You define an ILM policy in Kibana or via the API and attach it to an index template. This ensures that all new daily indices automatically follow the policy.
Example ILM Policy (JSON):
{
"policy": {
"phases": {
"hot": {
"min_age": "0ms",
"actions": {
"rollover": {
"max_size": "50gb",
"max_age": "30d"
}
}
},
"warm": {
"min_age": "30d",
"actions": {
"forcemerge": {
"max_num_segments": 1
},
"shrink": {
"number_of_shards": 1
},
"allocate": {
"number_of_replicas": 1
}
}
},
"delete": {
"min_age": "365d",
"actions": {
"delete": {}
}
}
}
}
}
Conclusion
Implementing the ELK Stack is a strategic investment in observability. A well-architected logging pipeline moves an organization from a reactive to a proactive operational posture. It enables engineers to not only diagnose failures but also to understand system behavior, optimize performance, and detect security anomalies.
The key takeaways for a successful implementation are:
- Standardize on Beats: Use Beats for data shipping to ensure reliability and low overhead on application hosts.
- Enrich at the Pipeline: Leverage Logstash's filtering capabilities to parse, structure, and enrich data before it reaches Elasticsearch. Structured logs are exponentially more valuable than raw text.

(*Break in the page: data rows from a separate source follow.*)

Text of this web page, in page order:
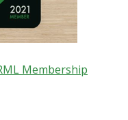
Membership
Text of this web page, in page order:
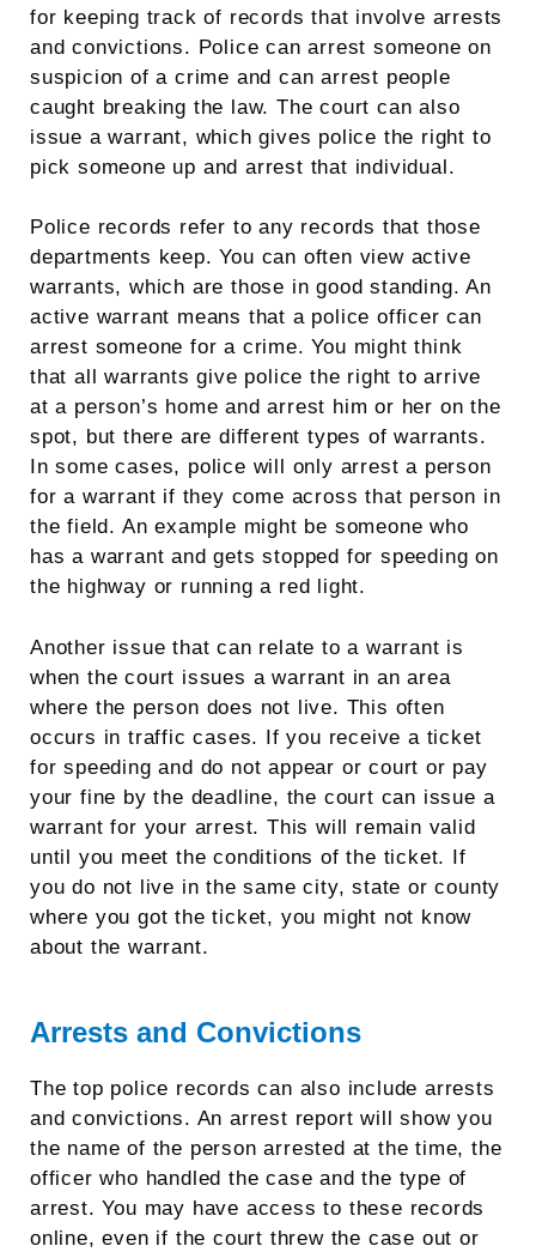
for keeping track of records that involve arrests
and convictions. Police can arrest someone on
suspicion of a crime and can arrest people
caught breaking the law. The court can also
issue a warrant, which gives police the right to
pick someone up and arrest that individual.
Police records refer to any records that those
departments keep. You can often view active
warrants, which are those in good standing. An
active warrant means that a police officer can
arrest someone for a crime. You might think
that all warrants give police the right to arrive
at a person’s home and arrest him or her on the
spot, but there are different types of warrants.
In some cases, police will only arrest a person
for a warrant if they come across that person in
the field. An example might be someone who
has a warrant and gets stopped for speeding on
the highway or running a red light.
Another issue that can relate to a warrant is
when the court issues a warrant in an area
where the person does not live. This often
occurs in traffic cases. If you receive a ticket
for speeding and do not appear or court or pay
your fine by the deadline, the court can issue a
warrant for your arrest. This will remain valid
until you meet the conditions of the ticket. If
you do not live in the same city, state or county
where you got the ticket, you might not know
about the warrant.
Arrests and Convictions
The top police records can also include arrests
and convictions. An arrest report will show you
the name of the person arrested at the time, the
officer who handled the case and the type of
arrest. You may have access to these records
online, even if the court threw the case out or
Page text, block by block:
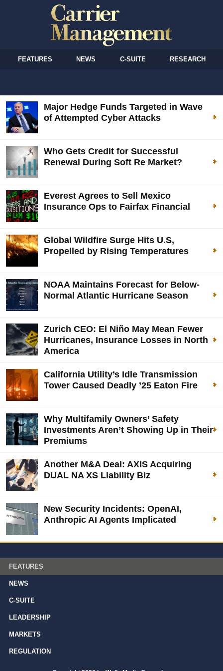
FEATURES NEWS C-SUITE RESEARCH
Major Hedge Funds Targeted in Wave
of Attempted Cyber Attacks
Who Gets Credit for Successful
Renewal During Soft Re Market?
Everest Agrees to Sell Mexico
Insurance Ops to Fairfax Financial
Global Wildfire Surge Hits U.S,
Propelled by Rising Temperatures
NOAA Maintains Forecast for Below-
Normal Atlantic Hurricane Season
Zurich CEO: El Niño May Mean Fewer
Hurricanes, Insurance Losses in North
America
California Utility’s Idle Transmission
Tower Caused Deadly ’25 Eaton Fire
Why Multifamily Owners’ Safety
Investments Aren’t Showing Up in Their
Premiums
Another M&A Deal: AXIS Acquiring
DUAL NA XS Liability Biz
New Security Incidents: OpenAI,
Anthropic AI Agents Implicated
FEATURES
NEWS
C-SUITE
LEADERSHIP
MARKETS
REGULATION
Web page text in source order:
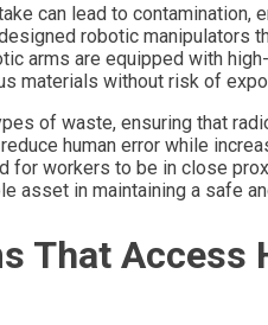
can lead to contamination,
robotic manipulators
arms are equipped with
materials without risk of
of waste, ensuring that
human error while
for workers to be in close
asset in maintaining a safe
That Access
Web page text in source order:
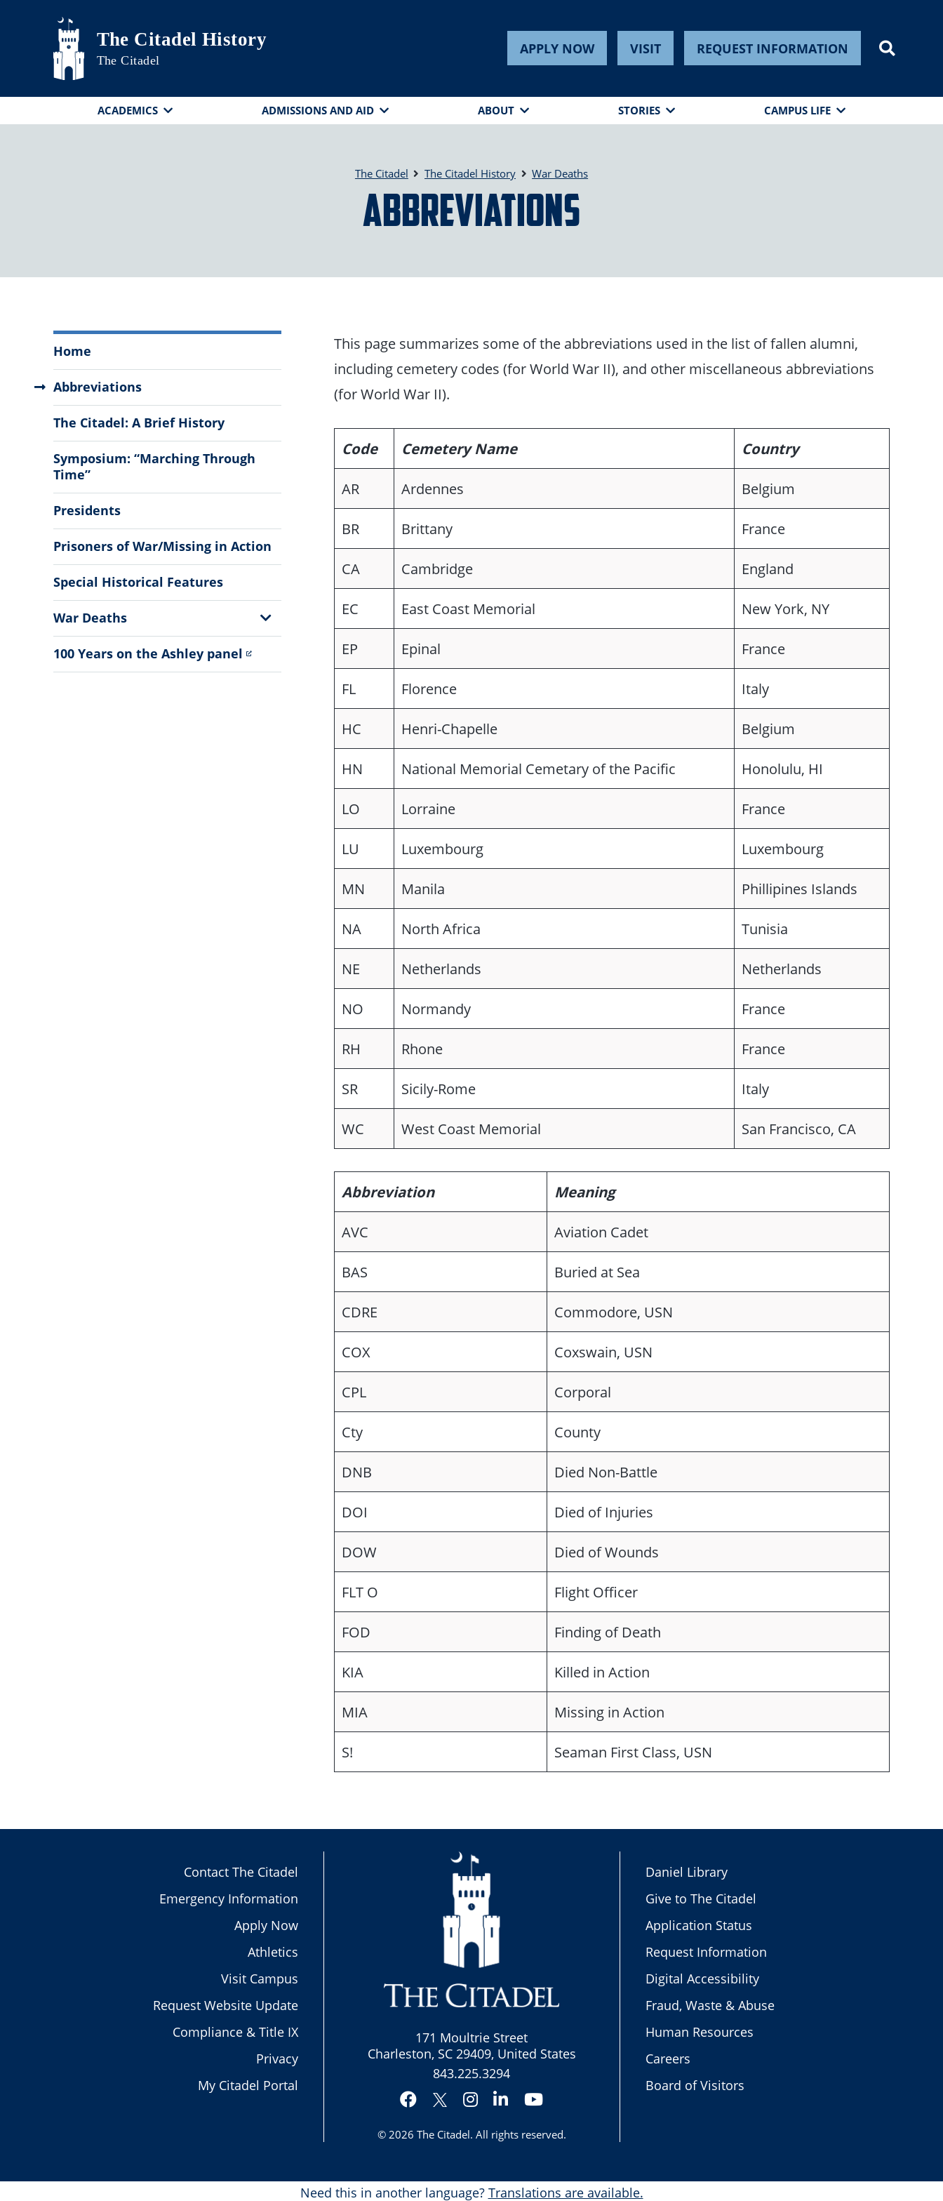
Skip to main content
The Citadel History
The Citadel
APPLY NOW VISIT REQUEST INFORMATION
ACADEMICS ADMISSIONS AND AID ABOUT STORIES CAMPUS LIFE
The Citadel The Citadel History War Deaths
Abbreviations
Citadel
History
Menu
Home
Abbreviations
The Citadel: A Brief History
Symposium: “Marching Through
Time”
Presidents
Prisoners of War/Missing in Action
Special Historical Features
War Deaths
Show
Sub
100 Years on the Ashley panel
This page summarizes some of the abbreviations used in the list of fallen alumni,
including cemetery codes (for World War II), and other miscellaneous abbreviations
(for World War II).
Code Cemetery Name Country
AR Ardennes Belgium
BR Brittany France
CA Cambridge England
EC East Coast Memorial New York, NY
EP Epinal France
FL Florence Italy
HC Henri-Chapelle Belgium
HN National Memorial Cemetary of the Pacific Honolulu, HI
LO Lorraine France
LU Luxembourg Luxembourg
MN Manila Phillipines Islands
NA North Africa Tunisia
NE Netherlands Netherlands
NO Normandy France
RH Rhone France
SR Sicily-Rome Italy
WC West Coast Memorial San Francisco, CA
Abbreviation Meaning
AVC Aviation Cadet
BAS Buried at Sea
CDRE Commodore, USN
COX Coxswain, USN
CPL Corporal
Cty County
DNB Died Non-Battle
DOI Died of Injuries
DOW Died of Wounds
FLT O Flight Officer
FOD Finding of Death
KIA Killed in Action
MIA Missing in Action
S! Seaman First Class, USN
Contact The Citadel
Emergency Information
Apply Now
Athletics
Visit Campus
Request Website Update
Compliance & Title IX
Privacy
My Citadel Portal
171 Moultrie Street
Charleston, SC 29409, United States
843.225.3294
Facebook
Twitter
Instagram
LinkedInYouTube
© 2026 The Citadel. All rights reserved.
Daniel Library
Give to The Citadel
Application Status
Request Information
Digital Accessibility
Fraud, Waste & Abuse
Human Resources
Careers
Board of Visitors
Need this in another language? Translations are available.

- Architect for Scale: For any non-trivial workload, introduce a message queue like Kafka to decouple your services from the logging pipeline.
- Manage Data Lifecycle: Implement ILM from day one to control storage costs and maintain cluster performance.
By following these principles, you can build a centralized logging system that serves as the bedrock of your observability strategy, providing clear, actionable insights into the most complex distributed systems.